(Task to carry out) Print out each entry below in full, exactly as given, excluding pictures.

· · · ·

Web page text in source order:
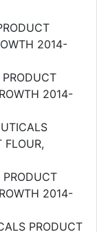
2014-
2014-
FLOUR,
2014-
PRODUCT
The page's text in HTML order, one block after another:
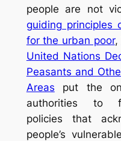
people are not
guiding principles
for the urban poor,
United Nations
Peasants and
Areas put the
authorities to
policies that
people’s
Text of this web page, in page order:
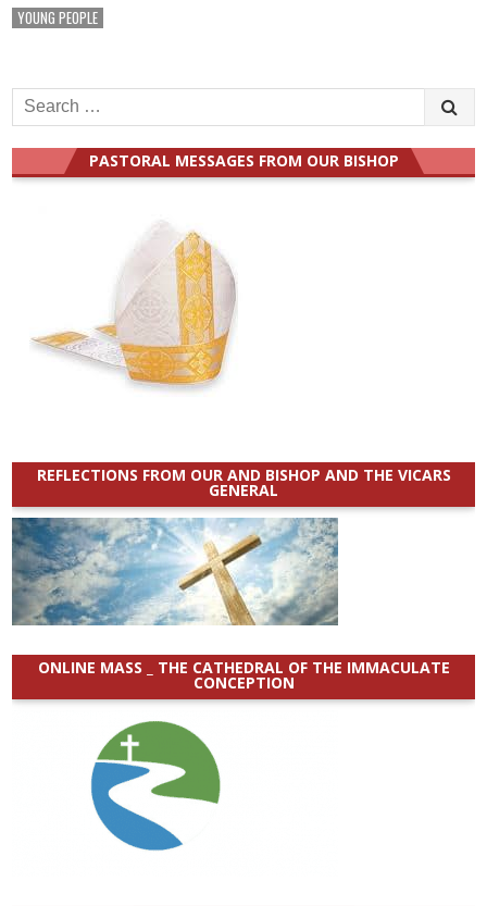
YOUNG PEOPLE
Search
for:
PASTORAL MESSAGES FROM OUR BISHOP
REFLECTIONS FROM OUR AND BISHOP AND THE VICARS
GENERAL
ONLINE MASS _ THE CATHEDRAL OF THE IMMACULATE
CONCEPTION
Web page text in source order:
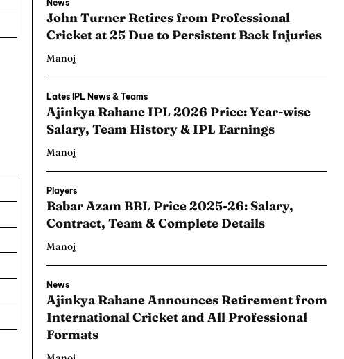
Search
Search
News
John Turner Retires from Professional
Cricket at 25 Due to Persistent Back Injuries
Manoj
Lates IPL News & Teams
Ajinkya Rahane IPL 2026 Price: Year-wise
Salary, Team History & IPL Earnings
Manoj
Players
Babar Azam BBL Price 2025-26: Salary,
Contract, Team & Complete Details
Manoj
News
Ajinkya Rahane Announces Retirement from
International Cricket and All Professional
Formats

· · · ·

(Task answer)
Web page text in source order:
2014-
2014-
FLOUR,
2014-
PRODUCT
The page's text in HTML order, one block after another:
people are not
guiding principles
for the urban poor,
United Nations
Peasants and
Areas put the
authorities to
policies that
people’s
Text of this web page, in page order:
YOUNG PEOPLE
Search
for:
PASTORAL MESSAGES FROM OUR BISHOP
REFLECTIONS FROM OUR AND BISHOP AND THE VICARS
GENERAL
ONLINE MASS _ THE CATHEDRAL OF THE IMMACULATE
CONCEPTION
Web page text in source order:
Search
Search
News
John Turner Retires from Professional
Cricket at 25 Due to Persistent Back Injuries
Manoj
Lates IPL News & Teams
Ajinkya Rahane IPL 2026 Price: Year-wise
Salary, Team History & IPL Earnings
Manoj
Players
Babar Azam BBL Price 2025-26: Salary,
Contract, Team & Complete Details
Manoj
News
Ajinkya Rahane Announces Retirement from
International Cricket and All Professional
Formats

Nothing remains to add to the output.